Introduction. An analysis of the current state of research in the field of creating dental films shows the need to search for new polymer bases for their production. One of the modern approaches is the combination of phytocomplexes with polymers with biological activity. Such a promising polymer, in our opinion, is chitosan, a derivative of the polysaccharide chitin and a large-tonnage product of the processing of the latter. It has a number of advantages, providing a prolonged effect and the ability to stay on the mucous surface for a long time. Another promising component of dental products is the biologically active components of ginkgo extract.

Objective. Development of theoretical and practical methods for the production of dental films based on chitosan and evaluation of their ability to absorb biologically active components of herbal preparations.

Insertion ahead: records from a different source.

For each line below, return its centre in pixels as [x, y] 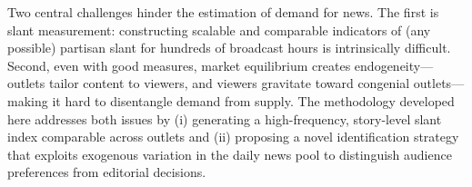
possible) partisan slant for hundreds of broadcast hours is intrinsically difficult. [229, 48]
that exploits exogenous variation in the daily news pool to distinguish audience [230, 154]
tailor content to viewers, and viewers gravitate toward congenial [229, 83]
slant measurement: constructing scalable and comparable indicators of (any [219, 30]
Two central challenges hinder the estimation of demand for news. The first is [223, 12]
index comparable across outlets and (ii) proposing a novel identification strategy [233, 137]
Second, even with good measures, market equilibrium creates [179, 65]
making [28, 100]
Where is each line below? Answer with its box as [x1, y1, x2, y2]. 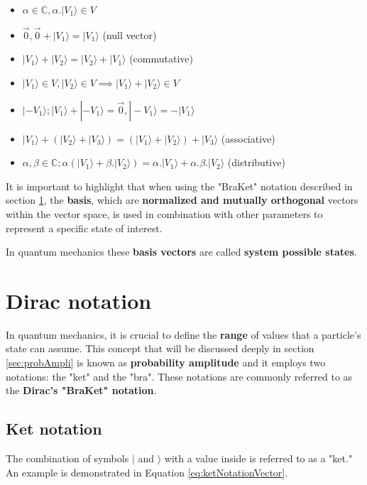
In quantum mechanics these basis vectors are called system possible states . [6, 244, 357, 259]
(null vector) [102, 27, 157, 42]
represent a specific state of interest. [6, 220, 163, 235]
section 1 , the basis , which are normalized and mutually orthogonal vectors [6, 192, 358, 207]
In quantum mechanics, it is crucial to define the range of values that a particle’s [6, 327, 361, 342]
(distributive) [227, 155, 285, 170]
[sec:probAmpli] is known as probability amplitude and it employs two [6, 355, 326, 370]
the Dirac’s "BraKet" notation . [6, 383, 157, 398]
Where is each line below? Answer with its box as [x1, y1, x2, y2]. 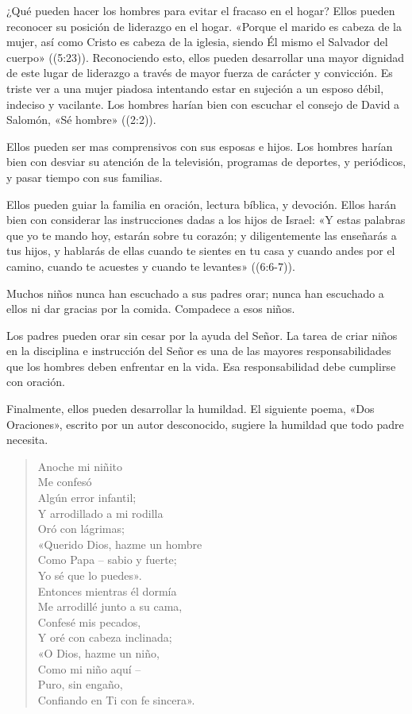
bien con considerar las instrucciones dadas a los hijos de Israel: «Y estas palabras [6, 211, 406, 228]
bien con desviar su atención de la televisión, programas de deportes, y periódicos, [6, 153, 406, 170]
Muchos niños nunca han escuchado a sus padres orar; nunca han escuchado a [6, 284, 384, 301]
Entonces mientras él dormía [37, 582, 177, 599]
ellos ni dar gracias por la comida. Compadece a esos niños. [6, 300, 295, 317]
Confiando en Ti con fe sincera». [37, 691, 195, 708]
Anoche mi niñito [37, 457, 122, 474]
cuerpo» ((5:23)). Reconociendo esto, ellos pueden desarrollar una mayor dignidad [6, 48, 405, 65]
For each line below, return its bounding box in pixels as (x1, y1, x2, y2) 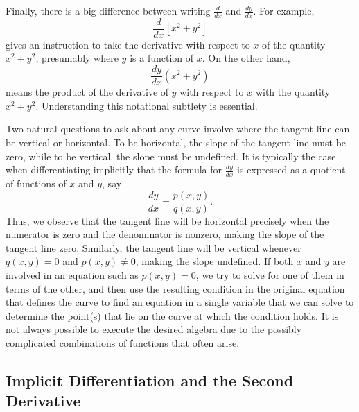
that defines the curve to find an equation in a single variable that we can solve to (6, 295, 354, 309)
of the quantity (262, 37, 326, 51)
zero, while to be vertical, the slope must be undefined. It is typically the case (6, 148, 336, 163)
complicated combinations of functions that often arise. (6, 335, 240, 350)
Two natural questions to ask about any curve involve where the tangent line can (6, 121, 350, 136)
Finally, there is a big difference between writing (6, 3, 211, 17)
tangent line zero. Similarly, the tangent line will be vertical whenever (6, 240, 301, 255)
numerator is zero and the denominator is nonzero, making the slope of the (6, 227, 324, 241)
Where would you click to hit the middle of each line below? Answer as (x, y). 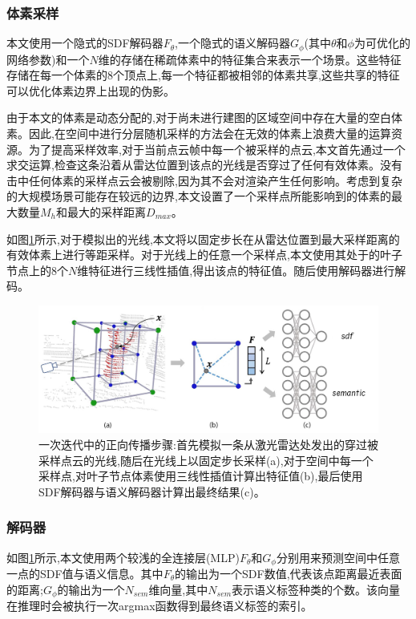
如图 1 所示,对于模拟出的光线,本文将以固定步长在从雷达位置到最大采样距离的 (203, 239)
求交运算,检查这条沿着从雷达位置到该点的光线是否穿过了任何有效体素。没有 (204, 165)
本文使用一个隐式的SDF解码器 (85, 43)
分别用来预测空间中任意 (338, 557)
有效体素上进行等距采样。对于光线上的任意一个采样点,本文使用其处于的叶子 (204, 255)
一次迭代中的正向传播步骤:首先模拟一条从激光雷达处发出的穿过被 (208, 444)
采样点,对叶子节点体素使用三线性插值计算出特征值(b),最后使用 (201, 476)
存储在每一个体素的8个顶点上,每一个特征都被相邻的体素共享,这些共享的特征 (203, 75)
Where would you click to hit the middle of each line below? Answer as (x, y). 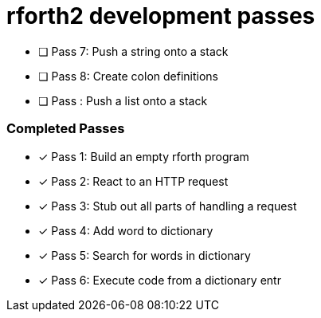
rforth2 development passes (161, 16)
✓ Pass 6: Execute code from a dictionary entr (160, 280)
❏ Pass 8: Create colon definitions (128, 76)
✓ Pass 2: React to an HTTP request (133, 181)
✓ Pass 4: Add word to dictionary (126, 230)
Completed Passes (66, 129)
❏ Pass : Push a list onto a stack (123, 100)
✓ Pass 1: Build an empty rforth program (144, 156)
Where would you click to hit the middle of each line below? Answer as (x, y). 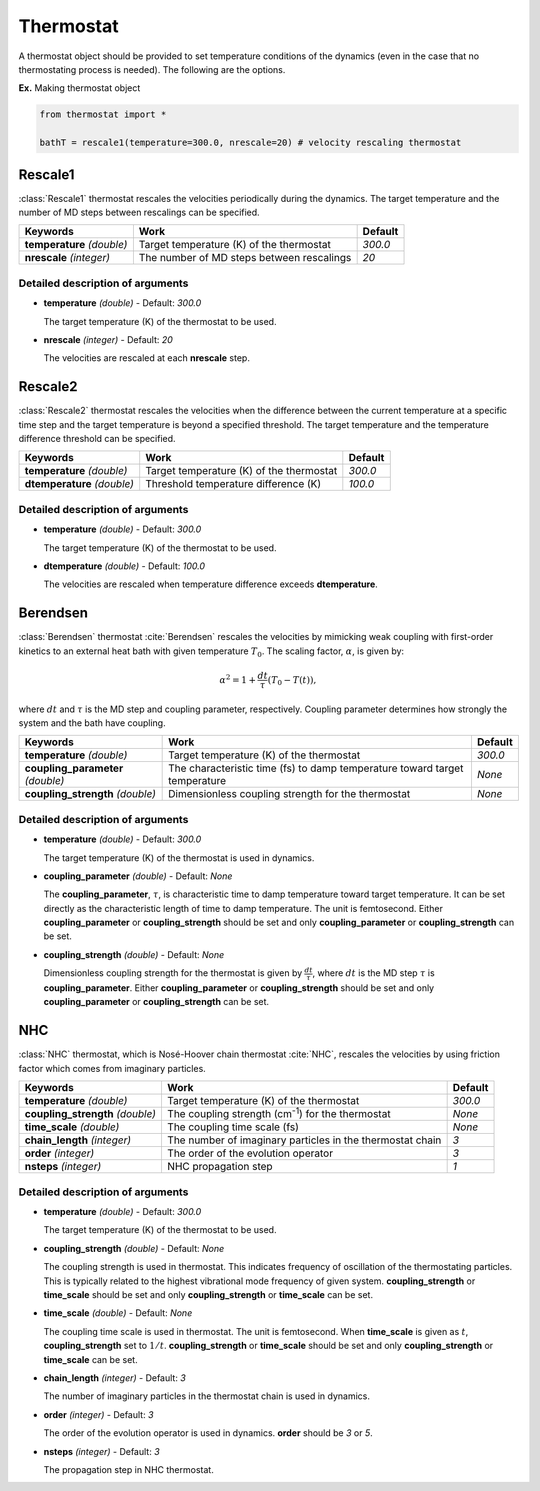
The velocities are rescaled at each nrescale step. (146, 358)
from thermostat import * (103, 114)
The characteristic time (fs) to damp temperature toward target (316, 768)
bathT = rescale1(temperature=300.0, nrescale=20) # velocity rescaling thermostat (250, 143)
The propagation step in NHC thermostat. (128, 1469)
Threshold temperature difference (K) (233, 484)
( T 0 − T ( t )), (292, 681)
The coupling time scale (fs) (233, 1127)

Material and methods. Chitosan (Bioprogress, М=200 kDa, degree of deacetylation – 83%, bulk density – 1.5 g/cm3); molding of film materials according to the standard method, HLB evaluation by the Davis method, molecular modeling by molecular mechanics and quantum chemistry (academic license of the HyperChem8 molecular modeling program (HyperCube (C)), academic license No. HC80SA-4-1BBF6). The strength properties of the films were determined on a ZwickiLine tensile testing machine. Soil degradation was determined in laboratory conditions, according to GOST 9.060-75

Results. Dental films based on chitosan were obtained by dissolving chitosan in water in the presence of acetic acid, followed by conversion from the acidic to the basic form with an ammonia solution and subsequent drying in a thin layer. Previously obtained extract of ginkgo was introduced either in the pre-drying stage, or by applying directly to the film. Theoretical modeling of the adsorption of biologically active components of ginkgo extract on the surface of chitosan by the semi-empirical method of quantum chemistry PM7 has been performed. The physicochemical characteristics of the films in various media, as well as their strength and biodegradation, were studied.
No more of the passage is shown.